### Assignment
Could you copy out all of the entries exactly?

=-=-=-=-=

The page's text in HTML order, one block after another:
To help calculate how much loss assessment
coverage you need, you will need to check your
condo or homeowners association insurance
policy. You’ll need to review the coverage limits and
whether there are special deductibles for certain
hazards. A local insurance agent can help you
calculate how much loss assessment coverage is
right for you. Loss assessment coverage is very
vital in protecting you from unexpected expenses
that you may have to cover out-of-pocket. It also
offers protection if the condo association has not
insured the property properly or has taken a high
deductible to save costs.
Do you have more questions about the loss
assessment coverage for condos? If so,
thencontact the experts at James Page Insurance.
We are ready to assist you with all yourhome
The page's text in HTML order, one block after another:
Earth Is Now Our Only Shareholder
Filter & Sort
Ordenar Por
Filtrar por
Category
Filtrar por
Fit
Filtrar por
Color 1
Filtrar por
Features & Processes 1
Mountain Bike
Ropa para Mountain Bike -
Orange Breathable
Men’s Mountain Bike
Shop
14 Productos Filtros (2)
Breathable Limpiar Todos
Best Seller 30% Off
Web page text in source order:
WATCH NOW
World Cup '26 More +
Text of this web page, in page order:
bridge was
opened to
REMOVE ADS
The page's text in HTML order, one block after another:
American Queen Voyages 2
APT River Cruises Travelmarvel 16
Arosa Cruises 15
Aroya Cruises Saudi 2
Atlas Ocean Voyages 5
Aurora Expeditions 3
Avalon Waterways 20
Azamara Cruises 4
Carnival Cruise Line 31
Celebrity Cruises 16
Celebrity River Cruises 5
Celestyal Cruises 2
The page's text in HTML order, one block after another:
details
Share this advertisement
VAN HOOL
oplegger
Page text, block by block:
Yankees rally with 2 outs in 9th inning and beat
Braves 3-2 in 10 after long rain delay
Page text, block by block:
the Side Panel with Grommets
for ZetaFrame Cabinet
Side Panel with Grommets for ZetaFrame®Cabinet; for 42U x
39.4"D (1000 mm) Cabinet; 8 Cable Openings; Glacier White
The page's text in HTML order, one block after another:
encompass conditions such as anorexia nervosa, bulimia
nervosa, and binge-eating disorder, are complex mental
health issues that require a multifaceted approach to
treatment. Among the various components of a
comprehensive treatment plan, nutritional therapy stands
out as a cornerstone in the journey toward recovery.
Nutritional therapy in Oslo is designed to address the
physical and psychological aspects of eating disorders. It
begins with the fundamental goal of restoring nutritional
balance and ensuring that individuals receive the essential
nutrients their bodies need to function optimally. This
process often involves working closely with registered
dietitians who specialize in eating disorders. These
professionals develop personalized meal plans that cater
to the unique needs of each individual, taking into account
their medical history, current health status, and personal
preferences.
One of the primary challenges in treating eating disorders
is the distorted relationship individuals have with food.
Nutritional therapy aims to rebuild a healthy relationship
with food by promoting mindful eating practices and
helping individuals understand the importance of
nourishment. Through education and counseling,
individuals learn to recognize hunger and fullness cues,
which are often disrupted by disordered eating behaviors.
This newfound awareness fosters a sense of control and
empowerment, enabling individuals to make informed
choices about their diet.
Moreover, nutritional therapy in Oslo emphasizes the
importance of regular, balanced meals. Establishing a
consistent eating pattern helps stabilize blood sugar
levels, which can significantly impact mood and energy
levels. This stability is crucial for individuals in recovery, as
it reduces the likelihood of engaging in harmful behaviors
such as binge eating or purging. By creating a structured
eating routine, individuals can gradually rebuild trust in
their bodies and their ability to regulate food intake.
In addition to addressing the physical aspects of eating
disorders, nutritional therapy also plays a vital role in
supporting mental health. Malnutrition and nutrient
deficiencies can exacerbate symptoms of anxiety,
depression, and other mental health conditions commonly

=-=-=-=-=

### Task response
The page's text in HTML order, one block after another:
To help calculate how much loss assessment
coverage you need, you will need to check your
condo or homeowners association insurance
policy. You’ll need to review the coverage limits and
whether there are special deductibles for certain
hazards. A local insurance agent can help you
calculate how much loss assessment coverage is
right for you. Loss assessment coverage is very
vital in protecting you from unexpected expenses
that you may have to cover out-of-pocket. It also
offers protection if the condo association has not
insured the property properly or has taken a high
deductible to save costs.
Do you have more questions about the loss
assessment coverage for condos? If so,
thencontact the experts at James Page Insurance.
We are ready to assist you with all yourhome
The page's text in HTML order, one block after another:
Earth Is Now Our Only Shareholder
Filter & Sort
Ordenar Por
Filtrar por
Category
Filtrar por
Fit
Filtrar por
Color 1
Filtrar por
Features & Processes 1
Mountain Bike
Ropa para Mountain Bike -
Orange Breathable
Men’s Mountain Bike
Shop
14 Productos Filtros (2)
Breathable Limpiar Todos
Best Seller 30% Off
Web page text in source order:
WATCH NOW
World Cup '26 More +
Text of this web page, in page order:
bridge was
opened to
REMOVE ADS
The page's text in HTML order, one block after another:
American Queen Voyages 2
APT River Cruises Travelmarvel 16
Arosa Cruises 15
Aroya Cruises Saudi 2
Atlas Ocean Voyages 5
Aurora Expeditions 3
Avalon Waterways 20
Azamara Cruises 4
Carnival Cruise Line 31
Celebrity Cruises 16
Celebrity River Cruises 5
Celestyal Cruises 2
The page's text in HTML order, one block after another:
details
Share this advertisement
VAN HOOL
oplegger
Page text, block by block:
Yankees rally with 2 outs in 9th inning and beat
Braves 3-2 in 10 after long rain delay
Page text, block by block:
the Side Panel with Grommets
for ZetaFrame Cabinet
Side Panel with Grommets for ZetaFrame®Cabinet; for 42U x
39.4"D (1000 mm) Cabinet; 8 Cable Openings; Glacier White
The page's text in HTML order, one block after another:
encompass conditions such as anorexia nervosa, bulimia
nervosa, and binge-eating disorder, are complex mental
health issues that require a multifaceted approach to
treatment. Among the various components of a
comprehensive treatment plan, nutritional therapy stands
out as a cornerstone in the journey toward recovery.
Nutritional therapy in Oslo is designed to address the
physical and psychological aspects of eating disorders. It
begins with the fundamental goal of restoring nutritional
balance and ensuring that individuals receive the essential
nutrients their bodies need to function optimally. This
process often involves working closely with registered
dietitians who specialize in eating disorders. These
professionals develop personalized meal plans that cater
to the unique needs of each individual, taking into account
their medical history, current health status, and personal
preferences.
One of the primary challenges in treating eating disorders
is the distorted relationship individuals have with food.
Nutritional therapy aims to rebuild a healthy relationship
with food by promoting mindful eating practices and
helping individuals understand the importance of
nourishment. Through education and counseling,
individuals learn to recognize hunger and fullness cues,
which are often disrupted by disordered eating behaviors.
This newfound awareness fosters a sense of control and
empowerment, enabling individuals to make informed
choices about their diet.
Moreover, nutritional therapy in Oslo emphasizes the
importance of regular, balanced meals. Establishing a
consistent eating pattern helps stabilize blood sugar
levels, which can significantly impact mood and energy
levels. This stability is crucial for individuals in recovery, as
it reduces the likelihood of engaging in harmful behaviors
such as binge eating or purging. By creating a structured
eating routine, individuals can gradually rebuild trust in
their bodies and their ability to regulate food intake.
In addition to addressing the physical aspects of eating
disorders, nutritional therapy also plays a vital role in
supporting mental health. Malnutrition and nutrient
deficiencies can exacerbate symptoms of anxiety,
depression, and other mental health conditions commonly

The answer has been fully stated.